Асклинг поднял кинжал так бережно, словно то был живой цветок. Закрыв глаза, нежно прижал к груди, а затем спрятал в кармане кафтана.
Дэор же поднял чёрный меч, на пробу взмахнул им и жёстко усмехнулся.
Снорри так же не остался с пустыми руками. Он вдруг обнаружил, что держит рукоять меча, которым Рольф так ловко орудовал в сече под Девятым Замком. Они все молчали. А что было говорить — слова потеряли значение.
Двери в Зал отворились, и карлик-дворецкий сообщил:
— Господа, я проведу вас. И прошу поторопиться.
— Привет, Карлик Нос, как дела? — угрюмо спросил Дэор.
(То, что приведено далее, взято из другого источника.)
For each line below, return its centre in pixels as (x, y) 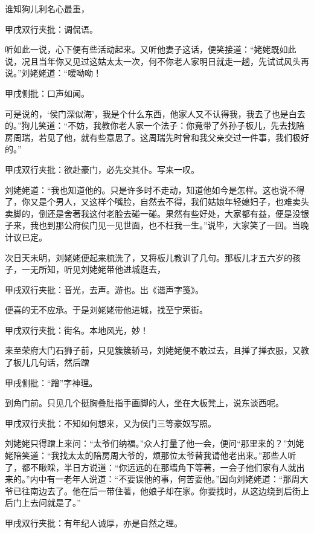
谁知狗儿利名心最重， (47, 8)
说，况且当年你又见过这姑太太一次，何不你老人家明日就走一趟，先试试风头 (153, 61)
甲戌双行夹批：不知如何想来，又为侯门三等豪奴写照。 (111, 423)
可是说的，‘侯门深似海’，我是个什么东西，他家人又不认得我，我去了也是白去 (155, 113)
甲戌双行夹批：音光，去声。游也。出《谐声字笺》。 (104, 289)
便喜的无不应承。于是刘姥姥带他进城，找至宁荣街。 (106, 310)
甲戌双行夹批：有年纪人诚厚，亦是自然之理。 (94, 523)
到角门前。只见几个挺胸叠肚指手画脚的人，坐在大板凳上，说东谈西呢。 (144, 403)
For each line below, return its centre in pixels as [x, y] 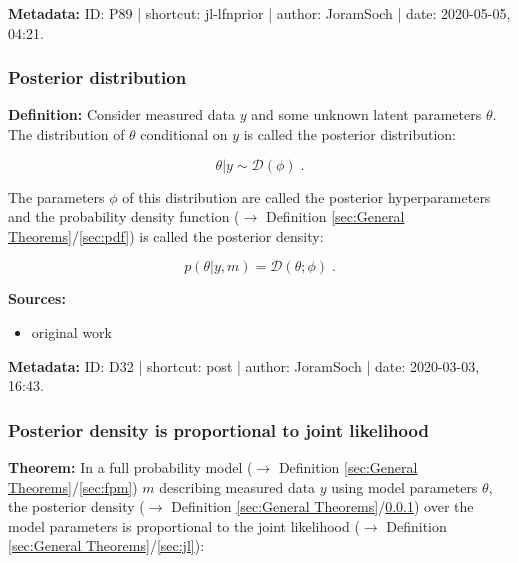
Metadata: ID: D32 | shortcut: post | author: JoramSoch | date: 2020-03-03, [244, 365]
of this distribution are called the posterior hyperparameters [306, 196]
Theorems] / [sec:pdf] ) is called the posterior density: [166, 235]
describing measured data [237, 486]
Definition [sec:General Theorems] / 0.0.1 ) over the [322, 506]
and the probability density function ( [124, 216]
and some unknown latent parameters [366, 114]
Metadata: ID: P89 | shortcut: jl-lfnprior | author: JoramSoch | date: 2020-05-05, [259, 13]
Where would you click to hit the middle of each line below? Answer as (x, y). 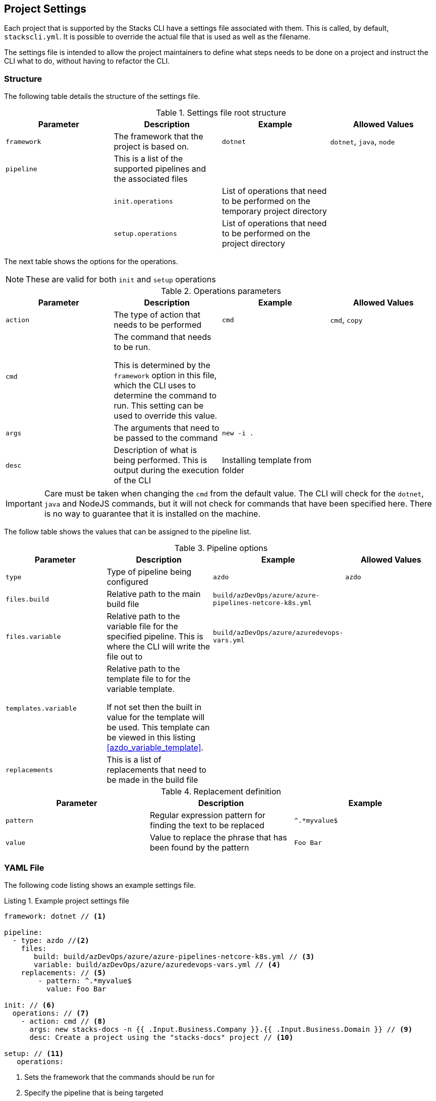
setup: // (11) (34, 1053)
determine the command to (165, 396)
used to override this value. (166, 416)
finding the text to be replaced (207, 825)
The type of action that (157, 315)
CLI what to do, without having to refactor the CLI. (87, 61)
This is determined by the (162, 365)
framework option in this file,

И по его голосу дворецкий понял, что излишне торопить гостей не стоит.
* * *
Пустые переходы, пронизанные гудящим ветром, петляли почище охотничьих тропок, и после получаса ходьбы Дэор застыл на месте, вскинув руку.
— Куда ты завёл нас, проклятый старик? — он глядел на карлика бесконечно усталыми глазами.
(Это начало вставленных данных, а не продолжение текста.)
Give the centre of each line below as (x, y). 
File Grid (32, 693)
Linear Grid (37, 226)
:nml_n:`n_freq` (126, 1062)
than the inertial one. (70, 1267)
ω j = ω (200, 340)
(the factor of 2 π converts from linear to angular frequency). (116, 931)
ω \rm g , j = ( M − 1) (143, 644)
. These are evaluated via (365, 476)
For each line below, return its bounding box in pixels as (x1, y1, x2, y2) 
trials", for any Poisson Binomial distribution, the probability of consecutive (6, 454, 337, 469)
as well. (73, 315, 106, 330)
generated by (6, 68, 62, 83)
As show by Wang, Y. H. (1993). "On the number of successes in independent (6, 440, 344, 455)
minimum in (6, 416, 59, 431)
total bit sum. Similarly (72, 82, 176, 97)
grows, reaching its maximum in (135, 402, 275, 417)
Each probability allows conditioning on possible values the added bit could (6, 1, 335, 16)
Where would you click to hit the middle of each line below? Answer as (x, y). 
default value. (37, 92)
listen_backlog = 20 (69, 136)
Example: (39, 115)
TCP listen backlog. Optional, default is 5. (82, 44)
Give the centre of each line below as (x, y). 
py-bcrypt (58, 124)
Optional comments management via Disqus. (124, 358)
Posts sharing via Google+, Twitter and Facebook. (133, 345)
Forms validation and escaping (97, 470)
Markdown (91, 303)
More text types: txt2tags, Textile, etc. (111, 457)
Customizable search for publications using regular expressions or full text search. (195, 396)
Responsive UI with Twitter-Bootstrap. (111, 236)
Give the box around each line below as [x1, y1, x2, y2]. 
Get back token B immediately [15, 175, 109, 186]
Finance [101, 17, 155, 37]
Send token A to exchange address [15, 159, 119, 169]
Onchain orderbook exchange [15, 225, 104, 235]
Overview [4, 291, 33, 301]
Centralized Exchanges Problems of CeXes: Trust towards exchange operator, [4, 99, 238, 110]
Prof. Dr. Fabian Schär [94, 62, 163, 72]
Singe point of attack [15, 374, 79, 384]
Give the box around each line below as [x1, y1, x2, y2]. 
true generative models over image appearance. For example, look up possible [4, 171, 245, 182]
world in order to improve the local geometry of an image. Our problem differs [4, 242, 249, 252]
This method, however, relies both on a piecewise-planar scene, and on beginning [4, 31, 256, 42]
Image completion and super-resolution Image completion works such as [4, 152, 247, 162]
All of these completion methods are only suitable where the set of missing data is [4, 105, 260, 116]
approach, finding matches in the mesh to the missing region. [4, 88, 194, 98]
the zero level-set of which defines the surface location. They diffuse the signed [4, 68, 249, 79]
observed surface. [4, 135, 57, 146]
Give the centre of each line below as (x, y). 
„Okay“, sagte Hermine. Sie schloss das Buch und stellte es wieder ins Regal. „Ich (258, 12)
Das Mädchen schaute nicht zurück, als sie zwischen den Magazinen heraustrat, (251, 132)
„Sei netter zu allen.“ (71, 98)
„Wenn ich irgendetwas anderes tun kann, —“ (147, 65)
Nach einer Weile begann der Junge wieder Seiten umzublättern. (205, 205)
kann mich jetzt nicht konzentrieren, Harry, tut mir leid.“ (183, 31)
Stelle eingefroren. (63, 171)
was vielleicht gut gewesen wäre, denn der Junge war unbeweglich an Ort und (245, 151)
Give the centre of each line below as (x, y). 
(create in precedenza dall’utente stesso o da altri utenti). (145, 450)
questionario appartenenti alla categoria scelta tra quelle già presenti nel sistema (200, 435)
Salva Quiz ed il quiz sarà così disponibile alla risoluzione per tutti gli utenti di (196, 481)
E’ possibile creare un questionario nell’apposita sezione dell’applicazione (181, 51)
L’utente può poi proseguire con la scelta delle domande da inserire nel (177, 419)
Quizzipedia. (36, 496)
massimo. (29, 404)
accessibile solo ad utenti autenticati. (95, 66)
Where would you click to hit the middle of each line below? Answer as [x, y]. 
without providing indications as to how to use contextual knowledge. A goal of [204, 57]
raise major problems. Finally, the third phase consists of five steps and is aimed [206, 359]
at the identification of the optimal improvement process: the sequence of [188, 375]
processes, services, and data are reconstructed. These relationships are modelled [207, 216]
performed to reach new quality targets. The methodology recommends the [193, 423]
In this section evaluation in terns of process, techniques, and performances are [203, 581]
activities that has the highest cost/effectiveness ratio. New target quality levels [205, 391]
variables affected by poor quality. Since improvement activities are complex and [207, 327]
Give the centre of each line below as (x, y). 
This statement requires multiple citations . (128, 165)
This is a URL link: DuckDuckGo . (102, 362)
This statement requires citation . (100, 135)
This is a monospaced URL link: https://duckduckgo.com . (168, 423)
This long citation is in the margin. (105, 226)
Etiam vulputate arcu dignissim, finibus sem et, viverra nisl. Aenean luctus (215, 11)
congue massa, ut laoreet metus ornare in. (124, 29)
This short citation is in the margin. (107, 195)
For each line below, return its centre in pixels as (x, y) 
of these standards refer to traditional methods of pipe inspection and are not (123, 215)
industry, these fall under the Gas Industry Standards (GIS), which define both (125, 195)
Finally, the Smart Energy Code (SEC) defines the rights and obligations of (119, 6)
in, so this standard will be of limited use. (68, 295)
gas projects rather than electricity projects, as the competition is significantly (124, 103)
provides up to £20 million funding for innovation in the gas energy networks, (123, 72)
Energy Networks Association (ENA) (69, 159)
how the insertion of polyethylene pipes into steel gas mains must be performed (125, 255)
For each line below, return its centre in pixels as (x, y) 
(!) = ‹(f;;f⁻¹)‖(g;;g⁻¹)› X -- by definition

— Владыки Девятого Замка повелели мне препроводить вас в сокровищницу, дабы вы могли восполнить дорожные расходы, — забормотал Ригеннен, пряча взор, с боязнью и раздражением в голосе.
— Ох уж эти гости, верно, Риг? — едко спросил Корд'аэн. — Лазят тут, грубят, вещи воруют, ещё и угрожают. Экие щучьи дети, верно? Давай веди в свою кладовку, да поживее!
И вновь погрузился в бездну морока. Даже посох его уже не гремел о каменный пол, а уныло волочился, подпрыгивая на неровностях, и тарахтел. Словно бормотал себе под нос.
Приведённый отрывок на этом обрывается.